After a recent knee replacement operation and being confined to the house for a few weeks of bed rest, my entire world has shrunk to the view from my bedroom window.
Suddenly, everything that was previously taken for granted is now of great interest: the comings and goings of neighbours as they drive to work on weekdays, have a night out on Fridays and go to church on Sundays. The weekday mail delivery becomes a high point of my day and even the weekly visit of the rubbish truck is of interest. Dog owners deliver and collect their dogs at the kennels up the road, dogwalkers go past every morning and horse riders at weekends.
It is a beautiful autumn on the New England Tablelands in northern NSW. I watch the weeds growing in my formerly colourful and tidy garden and wait impatiently for the day to come when I will feel well enough to get outside and address them.

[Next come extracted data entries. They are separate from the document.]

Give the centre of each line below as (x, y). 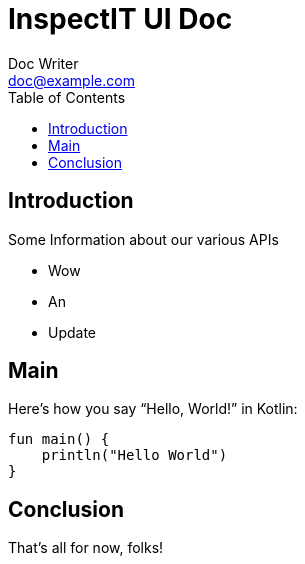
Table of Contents (67, 97)
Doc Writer (43, 63)
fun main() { (59, 439)
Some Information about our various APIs (143, 239)
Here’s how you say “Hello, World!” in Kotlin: (153, 409)
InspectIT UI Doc (120, 19)
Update (72, 332)
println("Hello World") (134, 455)
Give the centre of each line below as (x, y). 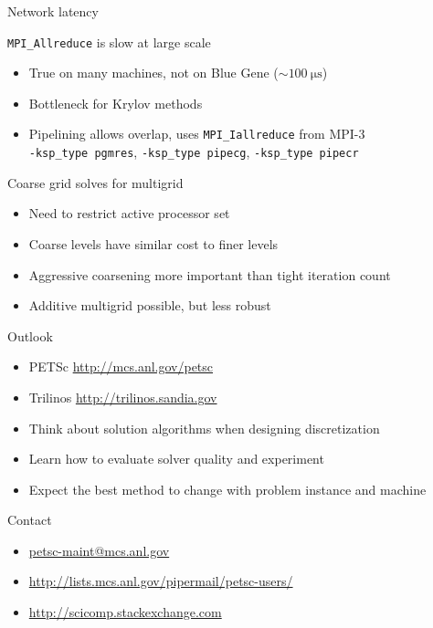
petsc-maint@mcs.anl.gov (99, 550)
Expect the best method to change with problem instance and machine (227, 489)
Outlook (30, 335)
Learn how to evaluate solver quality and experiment (176, 459)
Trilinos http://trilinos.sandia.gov (123, 397)
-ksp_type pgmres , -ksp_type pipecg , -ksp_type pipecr (194, 152)
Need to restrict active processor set (129, 213)
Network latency (53, 11)
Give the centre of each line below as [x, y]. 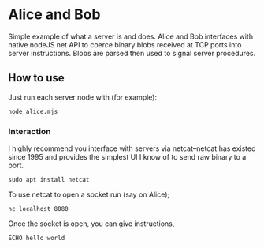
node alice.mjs [33, 111]
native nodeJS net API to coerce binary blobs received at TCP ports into [125, 44]
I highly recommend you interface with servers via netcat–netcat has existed [132, 148]
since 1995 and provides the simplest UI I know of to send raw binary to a [127, 157]
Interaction [30, 131]
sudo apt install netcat [49, 180]
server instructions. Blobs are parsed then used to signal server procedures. [132, 53]
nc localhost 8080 [38, 209]
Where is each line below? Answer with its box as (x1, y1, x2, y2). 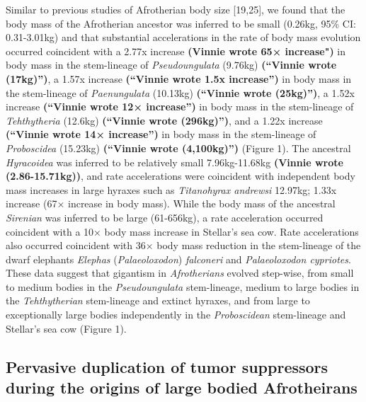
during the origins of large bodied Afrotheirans (6, 377, 358, 398)
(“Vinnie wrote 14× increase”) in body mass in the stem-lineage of (6, 127, 316, 142)
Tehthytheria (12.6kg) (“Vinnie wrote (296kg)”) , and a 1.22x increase (6, 113, 323, 127)
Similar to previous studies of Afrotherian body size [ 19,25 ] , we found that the (6, 2, 345, 16)
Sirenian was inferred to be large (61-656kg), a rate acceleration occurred (6, 209, 324, 224)
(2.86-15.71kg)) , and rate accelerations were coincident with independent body (6, 168, 355, 183)
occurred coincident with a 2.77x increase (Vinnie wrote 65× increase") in (6, 43, 346, 58)
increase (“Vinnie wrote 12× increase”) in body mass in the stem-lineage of (6, 99, 354, 114)
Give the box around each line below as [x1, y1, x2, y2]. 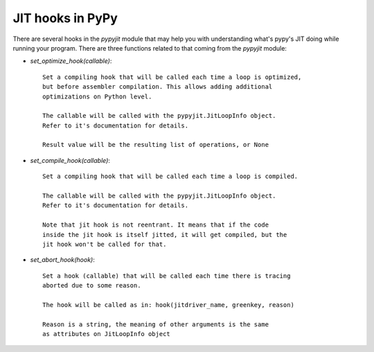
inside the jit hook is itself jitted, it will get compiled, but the [42, 231, 287, 238]
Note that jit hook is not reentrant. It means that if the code [42, 221, 269, 229]
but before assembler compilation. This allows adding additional [42, 83, 273, 91]
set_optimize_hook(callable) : [30, 57, 112, 65]
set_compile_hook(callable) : [30, 156, 111, 164]
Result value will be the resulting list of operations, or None [42, 141, 269, 149]
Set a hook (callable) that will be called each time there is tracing [42, 272, 291, 280]
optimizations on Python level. [42, 92, 152, 100]
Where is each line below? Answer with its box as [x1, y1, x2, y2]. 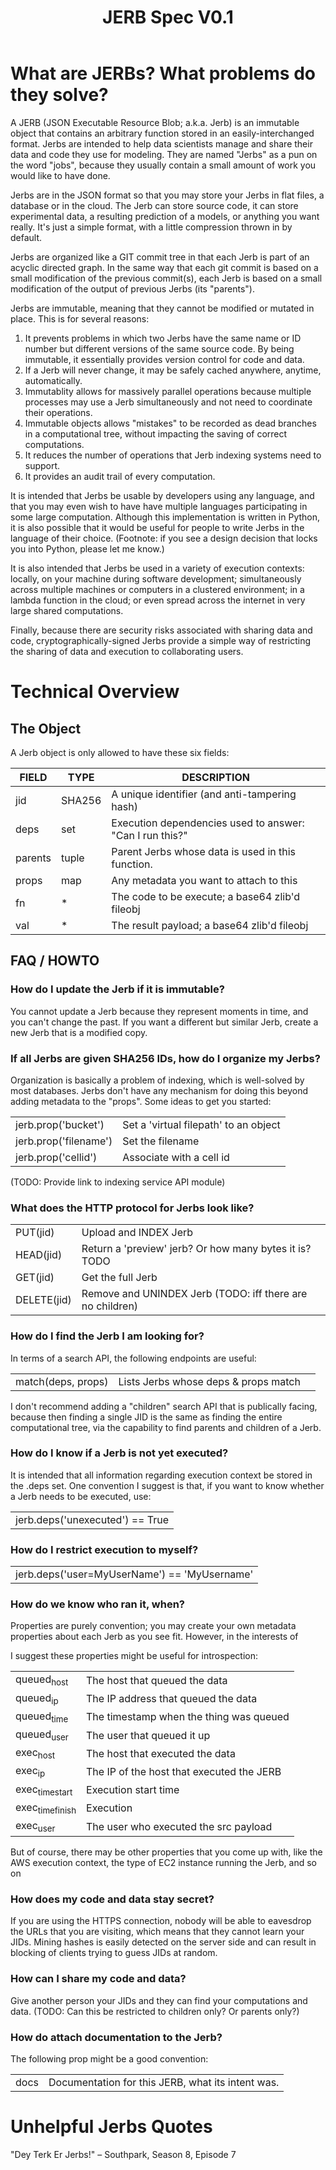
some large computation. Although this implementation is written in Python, [10, 511, 321, 523]
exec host [15, 1746, 56, 1761]
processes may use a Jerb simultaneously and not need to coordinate [24, 396, 313, 408]
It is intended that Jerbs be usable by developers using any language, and [10, 489, 315, 501]
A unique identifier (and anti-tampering [111, 787, 297, 801]
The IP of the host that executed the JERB [86, 1764, 282, 1778]
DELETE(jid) [15, 1293, 72, 1307]
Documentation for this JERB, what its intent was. [48, 2075, 280, 2089]
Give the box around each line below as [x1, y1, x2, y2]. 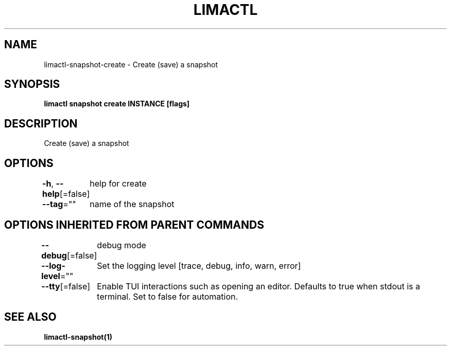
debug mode [97, 240, 146, 250]
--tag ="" [42, 199, 76, 210]
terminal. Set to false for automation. [97, 291, 238, 302]
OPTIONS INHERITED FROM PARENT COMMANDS [4, 218, 264, 231]
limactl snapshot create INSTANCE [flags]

At the same time I gain comfort from it, and particularly from the pond and the glitter and movement of the water spraying from the fountain in the sunlight. I watch the leaves turn colour and fall from the poplars across the road and the grass dry out and turn to gold, striped by the shadows cast by the trees.
I watch the kangaroos and wallabies continue their daily lives, coming out to feed at dawn and dusk. The joeys race around and have fun before returning to their mothers. The elders of the mob sit up, keep watch and have a good scratch.
Sometimes they all take off at once and race through the grass and disappear from view — maybe spooked by a dog-walker or a particularly noisy vehicle. I watch the local magpies, currawongs and kookaburras gather and I hear their morning and evening choruses. Small flocks of firetails and fairy wrens fly in for the grass seeds in the small patch of lawn outside my window and a honeyeater perches on the windowsill and admires its reflection in the glass. A Pacific heron flies in daily to the dam across the road, disturbing the local ibis as it arrives. Black cockatoos make their usual dignified fly-past and the rosellas, lorikeets and king parrots fly in to feast on any remaining apples and peaches on the trees in the garden — their colours brightening up a dull day.
Then, one morning, over breakfast in bed, a stag walks across my view, slowly striding through the golden grass, head held high and the early morning sun turning his antlers silver. He disappears from view but the glory of him remains. I forget what the coming day will bring — exercises, bed rest, discomfort, pain killers and ice packs. The surprise and wonder remains with me, and for a brief moment all is well with my small, restricted world.